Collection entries

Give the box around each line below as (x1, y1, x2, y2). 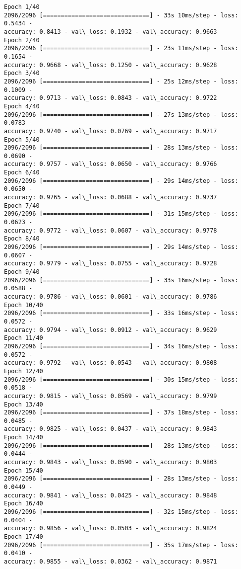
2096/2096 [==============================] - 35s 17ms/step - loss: (4, 541, 239, 549)
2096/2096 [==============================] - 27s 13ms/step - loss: (4, 111, 239, 118)
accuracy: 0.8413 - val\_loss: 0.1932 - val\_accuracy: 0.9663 (4, 28, 217, 35)
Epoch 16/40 (4, 500, 43, 507)
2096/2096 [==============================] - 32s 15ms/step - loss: (4, 508, 239, 516)
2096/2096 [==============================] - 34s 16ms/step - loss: (4, 342, 239, 350)
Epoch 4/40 (4, 102, 40, 110)
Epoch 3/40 (4, 70, 40, 77)
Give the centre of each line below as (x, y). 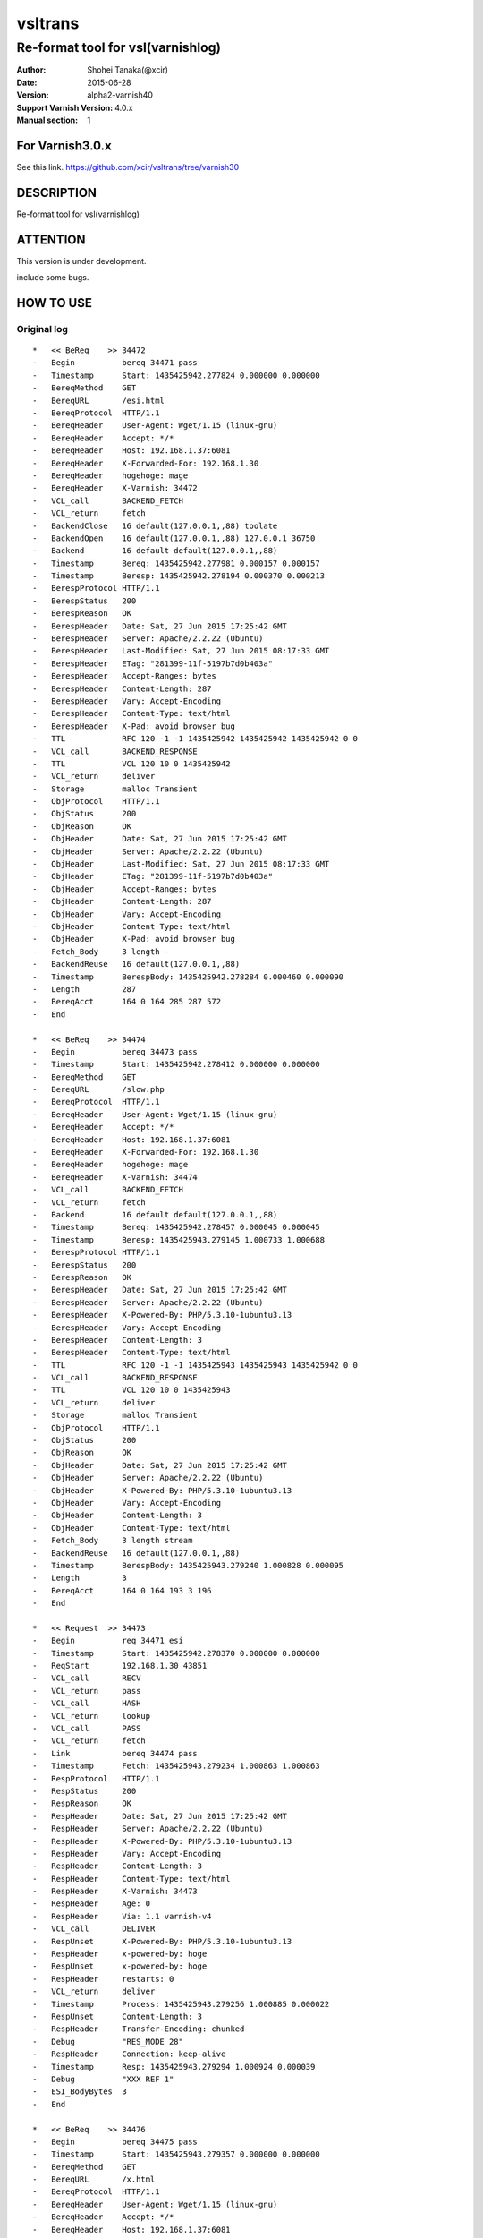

Work instruction | Every line from the one that contains "Epoch 16/40 (4, 500, 43, 507)" through the end of the records above is to be reproduced exactly; no picture goes in the copy.

Response to this task |
Epoch 16/40 (4, 500, 43, 507)
2096/2096 [==============================] - 32s 15ms/step - loss: (4, 508, 239, 516)
2096/2096 [==============================] - 34s 16ms/step - loss: (4, 342, 239, 350)
Epoch 4/40 (4, 102, 40, 110)
Epoch 3/40 (4, 70, 40, 77)
Give the centre of each line below as (x, y). 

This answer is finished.